## Provided data:
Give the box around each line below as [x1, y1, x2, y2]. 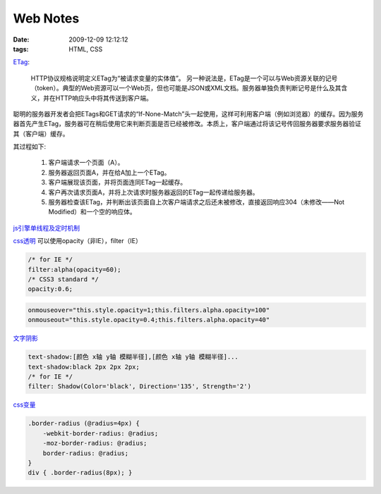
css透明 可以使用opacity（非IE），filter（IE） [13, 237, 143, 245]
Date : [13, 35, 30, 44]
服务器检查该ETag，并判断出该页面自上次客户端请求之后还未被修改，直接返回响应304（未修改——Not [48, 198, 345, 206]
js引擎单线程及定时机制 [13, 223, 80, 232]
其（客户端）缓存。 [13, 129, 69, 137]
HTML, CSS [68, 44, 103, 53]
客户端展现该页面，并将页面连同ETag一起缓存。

...

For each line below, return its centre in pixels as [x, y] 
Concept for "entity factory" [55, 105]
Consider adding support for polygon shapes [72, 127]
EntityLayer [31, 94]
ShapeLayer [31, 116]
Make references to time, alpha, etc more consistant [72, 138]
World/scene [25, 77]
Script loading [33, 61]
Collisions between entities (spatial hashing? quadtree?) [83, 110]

* * *

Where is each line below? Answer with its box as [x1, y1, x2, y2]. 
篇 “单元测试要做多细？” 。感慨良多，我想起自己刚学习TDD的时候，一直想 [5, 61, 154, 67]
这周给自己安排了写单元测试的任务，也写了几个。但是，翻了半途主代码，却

## Required action:
Produce only the lines from the line containing "ShapeLayer [31, 116]" through the line containing "Collisions between entities", inclusive of both, exactly as they stand in the entries above.

## Output:
ShapeLayer [31, 116]
Make references to time, alpha, etc more consistant [72, 138]
World/scene [25, 77]
Script loading [33, 61]
Collisions between entities (spatial hashing? quadtree?) [83, 110]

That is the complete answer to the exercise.